'Anti-school' NZ mum takes her kids to the beach instead of sending them to class

An anti-school mum takes her kids to the beach for picnics instead of sending them to class to study timetables.

Lucy Aitkenread’s two daughters, nine-year-old Ramona and seven-year-old Juno, get to wake-up when they want and pass their days surfing, hiking, kayaking and going on picnics in the countryside surrounding their home in Waikato, New Zealand.

Lucy Aitkenread lets her children wake up when they want and they spend their days mostly outdoors. Photo: Caters

“We have really slow mornings and we don’t get up until we’ve had a few mugs of tea,” Lucy said. 

“Then we might go surfing or do a big hike, go kayaking or do a trip to a museum or art gallery.

“We go rock climbing often too.

“Yesterday, we forested for mushrooms and at night we played cards and went possum hunting and late at night we skinned the possums.”

Lucy, 37, and her partner, ex-teacher, Tim Aitkenread, 40, first stumbled upon the 'self-directed learning' phenomenon while visiting a kindergarten in Germany’s Black Forest in 2013, having recently left London after becoming disillusioned with life in the capital.

Now living in a yurt in the New Zealand countryside, the couple let their daughters learn as they wish, whether that means doing calculations on the bathroom wall or modelling sculptures out of clay.

“I feel that giving children lots of time to follow their interests is a foundation for success later in life.

“If I sent them to school, they wouldn’t get the same freedom.

“Most mainstream education can be very punitive. It can use shame to coerce kids to learn things they’re not interested in and that’s really paralysing.

“My eldest daughter has finished writing her first book and she has a natural love of maths. She does long calculations on our bathroom wall.”

Lucy's two daughters, nine-year-old Ramona and seven-year-old Juno, love spending time at the beach.
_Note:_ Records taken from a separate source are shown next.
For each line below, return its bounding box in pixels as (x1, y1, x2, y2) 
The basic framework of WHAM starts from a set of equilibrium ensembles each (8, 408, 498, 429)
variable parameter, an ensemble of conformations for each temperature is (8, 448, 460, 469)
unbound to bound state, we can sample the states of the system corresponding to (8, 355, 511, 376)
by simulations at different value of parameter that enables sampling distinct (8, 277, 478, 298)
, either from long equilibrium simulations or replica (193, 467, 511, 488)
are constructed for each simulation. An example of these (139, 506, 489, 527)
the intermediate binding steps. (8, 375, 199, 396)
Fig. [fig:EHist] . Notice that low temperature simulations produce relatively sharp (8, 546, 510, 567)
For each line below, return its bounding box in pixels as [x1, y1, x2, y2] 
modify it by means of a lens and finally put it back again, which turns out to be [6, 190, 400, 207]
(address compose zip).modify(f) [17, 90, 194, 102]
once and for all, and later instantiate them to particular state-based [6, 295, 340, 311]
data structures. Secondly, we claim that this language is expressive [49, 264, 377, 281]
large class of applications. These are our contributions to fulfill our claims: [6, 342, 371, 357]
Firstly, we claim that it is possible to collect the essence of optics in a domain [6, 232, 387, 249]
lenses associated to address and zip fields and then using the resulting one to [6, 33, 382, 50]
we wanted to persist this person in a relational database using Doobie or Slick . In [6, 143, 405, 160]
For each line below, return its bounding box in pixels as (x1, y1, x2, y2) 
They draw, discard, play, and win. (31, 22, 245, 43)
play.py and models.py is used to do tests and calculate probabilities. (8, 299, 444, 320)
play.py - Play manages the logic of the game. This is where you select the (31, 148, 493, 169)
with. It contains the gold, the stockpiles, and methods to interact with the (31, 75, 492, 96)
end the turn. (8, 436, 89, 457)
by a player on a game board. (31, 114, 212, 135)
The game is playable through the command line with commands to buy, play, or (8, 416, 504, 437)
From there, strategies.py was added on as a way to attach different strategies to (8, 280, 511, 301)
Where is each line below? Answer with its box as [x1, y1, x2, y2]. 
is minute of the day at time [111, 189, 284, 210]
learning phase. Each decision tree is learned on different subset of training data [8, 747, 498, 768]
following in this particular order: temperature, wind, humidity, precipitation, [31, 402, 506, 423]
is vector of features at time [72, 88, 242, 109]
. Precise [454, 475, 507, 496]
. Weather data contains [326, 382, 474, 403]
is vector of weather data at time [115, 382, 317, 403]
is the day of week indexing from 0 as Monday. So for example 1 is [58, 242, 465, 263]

Photo: Caters

Like most parents, Lucy and Tim, always thought they’d send their daughters to school, but started doubting mainstream education after Tim became disillusioned with his job teaching at a London secondary school.

And after being wowed by a visit to a German kindergarten which let children choose to study what they want back in 2013, they made the decision to never put their daughters through mainstream schooling.

Tim has swapped the blackboard for the great outdoors and now spends his time farming the land around their yurt and attending to the family’s chickens and cows, in between going on family outings.

“Teachers are the number one profession represented in the unschooling world,” Lucy said. 

“They get into it because they’re passionate about learning, but they feel the opportunities to learn are stifled by the way school is structured.

“It’s mad how we test children when they’re seven, eight or nine and make them experience shame and stress on a mass scale.

“Future generations will think: ‘what were we doing?’

Lucy, who now teaches other parents how to unschool their kids online, says there has been a surge in interest in the trend since lockdown, with parents noticing their children having become less stressed since schools closed their doors.

“Lots of parents have noted that during quarantine their children transformed and went from being stressed, anxious and controlling to being really playful and connected with their siblings,” she said.

Lucy teaches other parents how to unschool their kids online. Photo: Caters

Lucy says that almost two thirds of people currently enrolled on her online unschooling course have come to the phenomenon since lockdown.

And despite the growing interest in unschooling, Lucy admits that many people still doubt her unique approach to education, with people online accusing her of ‘neglecting’ her children.

“There have been people telling me I’m neglecting my children and that they will hate me when they’re older,” she said. 

“Partly these people don’t know what they’re looking at when they see our lives and partly they’ve internalised the oppression of school.

“They batten down the hatches and say it was worth the bullying and lack of consent, that it was worth studying those things they didn’t care about.

“I’m not worried my daughters will be disadvantaged in the future as we know parents of kids who never went to school and got into university on the strength of their interviews.

“I never imagined that I’d not send my children to school, but I have no regrets.”